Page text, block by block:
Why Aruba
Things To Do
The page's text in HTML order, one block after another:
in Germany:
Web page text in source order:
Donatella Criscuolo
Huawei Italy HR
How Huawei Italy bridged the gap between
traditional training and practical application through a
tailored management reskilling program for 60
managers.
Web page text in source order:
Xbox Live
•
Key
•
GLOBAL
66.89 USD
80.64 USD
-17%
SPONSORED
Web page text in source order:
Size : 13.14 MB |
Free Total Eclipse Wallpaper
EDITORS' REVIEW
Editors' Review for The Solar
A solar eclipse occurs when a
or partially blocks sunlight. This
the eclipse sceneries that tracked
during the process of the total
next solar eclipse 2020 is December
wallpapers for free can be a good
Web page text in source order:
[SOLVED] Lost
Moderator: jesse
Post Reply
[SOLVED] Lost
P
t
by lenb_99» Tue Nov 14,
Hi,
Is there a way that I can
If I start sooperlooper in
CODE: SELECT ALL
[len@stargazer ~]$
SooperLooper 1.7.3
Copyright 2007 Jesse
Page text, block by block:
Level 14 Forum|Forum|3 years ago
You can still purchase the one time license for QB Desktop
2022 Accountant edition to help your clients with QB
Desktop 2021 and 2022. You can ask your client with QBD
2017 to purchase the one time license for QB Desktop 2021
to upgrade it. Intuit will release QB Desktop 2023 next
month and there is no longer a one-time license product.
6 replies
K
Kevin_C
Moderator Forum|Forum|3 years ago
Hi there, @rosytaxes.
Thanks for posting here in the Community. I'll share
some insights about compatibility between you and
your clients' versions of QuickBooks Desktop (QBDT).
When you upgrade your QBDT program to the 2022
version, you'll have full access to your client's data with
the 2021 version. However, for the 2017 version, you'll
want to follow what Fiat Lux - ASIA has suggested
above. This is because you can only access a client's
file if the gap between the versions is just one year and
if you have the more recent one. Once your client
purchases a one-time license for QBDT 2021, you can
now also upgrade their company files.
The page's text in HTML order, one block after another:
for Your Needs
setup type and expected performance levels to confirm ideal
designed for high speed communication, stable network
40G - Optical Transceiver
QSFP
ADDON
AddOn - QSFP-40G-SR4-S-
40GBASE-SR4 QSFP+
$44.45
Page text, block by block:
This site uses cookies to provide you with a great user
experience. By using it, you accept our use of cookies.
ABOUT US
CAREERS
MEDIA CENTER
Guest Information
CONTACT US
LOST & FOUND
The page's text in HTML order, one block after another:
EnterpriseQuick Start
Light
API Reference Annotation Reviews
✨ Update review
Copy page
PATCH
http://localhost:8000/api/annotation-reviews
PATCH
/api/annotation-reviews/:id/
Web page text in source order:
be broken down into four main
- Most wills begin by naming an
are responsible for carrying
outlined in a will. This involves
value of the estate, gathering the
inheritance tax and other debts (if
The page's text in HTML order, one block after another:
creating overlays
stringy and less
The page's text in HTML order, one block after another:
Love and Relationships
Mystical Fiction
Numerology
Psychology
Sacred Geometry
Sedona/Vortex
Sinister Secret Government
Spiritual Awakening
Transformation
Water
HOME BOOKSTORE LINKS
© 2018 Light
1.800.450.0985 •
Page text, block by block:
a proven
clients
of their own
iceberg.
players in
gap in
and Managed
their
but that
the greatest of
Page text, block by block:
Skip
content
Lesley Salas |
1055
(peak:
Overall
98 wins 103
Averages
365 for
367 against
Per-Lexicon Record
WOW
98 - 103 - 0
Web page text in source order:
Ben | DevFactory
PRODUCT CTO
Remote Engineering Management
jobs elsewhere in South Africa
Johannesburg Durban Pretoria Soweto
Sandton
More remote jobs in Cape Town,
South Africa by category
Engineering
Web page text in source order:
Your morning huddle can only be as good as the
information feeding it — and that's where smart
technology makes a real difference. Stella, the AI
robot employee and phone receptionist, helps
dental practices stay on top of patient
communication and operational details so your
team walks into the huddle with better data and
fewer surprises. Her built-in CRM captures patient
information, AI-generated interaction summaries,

####################

• [What you should do]: Using the listing above, transcribe every entry exactly.

• [Written solution]:
Page text, block by block:
Why Aruba
Things To Do
The page's text in HTML order, one block after another:
in Germany:
Web page text in source order:
Donatella Criscuolo
Huawei Italy HR
How Huawei Italy bridged the gap between
traditional training and practical application through a
tailored management reskilling program for 60
managers.
Web page text in source order:
Xbox Live
•
Key
•
GLOBAL
66.89 USD
80.64 USD
-17%
SPONSORED
Web page text in source order:
Size : 13.14 MB |
Free Total Eclipse Wallpaper
EDITORS' REVIEW
Editors' Review for The Solar
A solar eclipse occurs when a
or partially blocks sunlight. This
the eclipse sceneries that tracked
during the process of the total
next solar eclipse 2020 is December
wallpapers for free can be a good
Web page text in source order:
[SOLVED] Lost
Moderator: jesse
Post Reply
[SOLVED] Lost
P
t
by lenb_99» Tue Nov 14,
Hi,
Is there a way that I can
If I start sooperlooper in
CODE: SELECT ALL
[len@stargazer ~]$
SooperLooper 1.7.3
Copyright 2007 Jesse
Page text, block by block:
Level 14 Forum|Forum|3 years ago
You can still purchase the one time license for QB Desktop
2022 Accountant edition to help your clients with QB
Desktop 2021 and 2022. You can ask your client with QBD
2017 to purchase the one time license for QB Desktop 2021
to upgrade it. Intuit will release QB Desktop 2023 next
month and there is no longer a one-time license product.
6 replies
K
Kevin_C
Moderator Forum|Forum|3 years ago
Hi there, @rosytaxes.
Thanks for posting here in the Community. I'll share
some insights about compatibility between you and
your clients' versions of QuickBooks Desktop (QBDT).
When you upgrade your QBDT program to the 2022
version, you'll have full access to your client's data with
the 2021 version. However, for the 2017 version, you'll
want to follow what Fiat Lux - ASIA has suggested
above. This is because you can only access a client's
file if the gap between the versions is just one year and
if you have the more recent one. Once your client
purchases a one-time license for QBDT 2021, you can
now also upgrade their company files.
The page's text in HTML order, one block after another:
for Your Needs
setup type and expected performance levels to confirm ideal
designed for high speed communication, stable network
40G - Optical Transceiver
QSFP
ADDON
AddOn - QSFP-40G-SR4-S-
40GBASE-SR4 QSFP+
$44.45
Page text, block by block:
This site uses cookies to provide you with a great user
experience. By using it, you accept our use of cookies.
ABOUT US
CAREERS
MEDIA CENTER
Guest Information
CONTACT US
LOST & FOUND
The page's text in HTML order, one block after another:
EnterpriseQuick Start
Light
API Reference Annotation Reviews
✨ Update review
Copy page
PATCH
http://localhost:8000/api/annotation-reviews
PATCH
/api/annotation-reviews/:id/
Web page text in source order:
be broken down into four main
- Most wills begin by naming an
are responsible for carrying
outlined in a will. This involves
value of the estate, gathering the
inheritance tax and other debts (if
The page's text in HTML order, one block after another:
creating overlays
stringy and less
The page's text in HTML order, one block after another:
Love and Relationships
Mystical Fiction
Numerology
Psychology
Sacred Geometry
Sedona/Vortex
Sinister Secret Government
Spiritual Awakening
Transformation
Water
HOME BOOKSTORE LINKS
© 2018 Light
1.800.450.0985 •
Page text, block by block:
a proven
clients
of their own
iceberg.
players in
gap in
and Managed
their
but that
the greatest of
Page text, block by block:
Skip
content
Lesley Salas |
1055
(peak:
Overall
98 wins 103
Averages
365 for
367 against
Per-Lexicon Record
WOW
98 - 103 - 0
Web page text in source order:
Ben | DevFactory
PRODUCT CTO
Remote Engineering Management
jobs elsewhere in South Africa
Johannesburg Durban Pretoria Soweto
Sandton
More remote jobs in Cape Town,
South Africa by category
Engineering
Web page text in source order:
Your morning huddle can only be as good as the
information feeding it — and that's where smart
technology makes a real difference. Stella, the AI
robot employee and phone receptionist, helps
dental practices stay on top of patient
communication and operational details so your
team walks into the huddle with better data and
fewer surprises. Her built-in CRM captures patient
information, AI-generated interaction summaries,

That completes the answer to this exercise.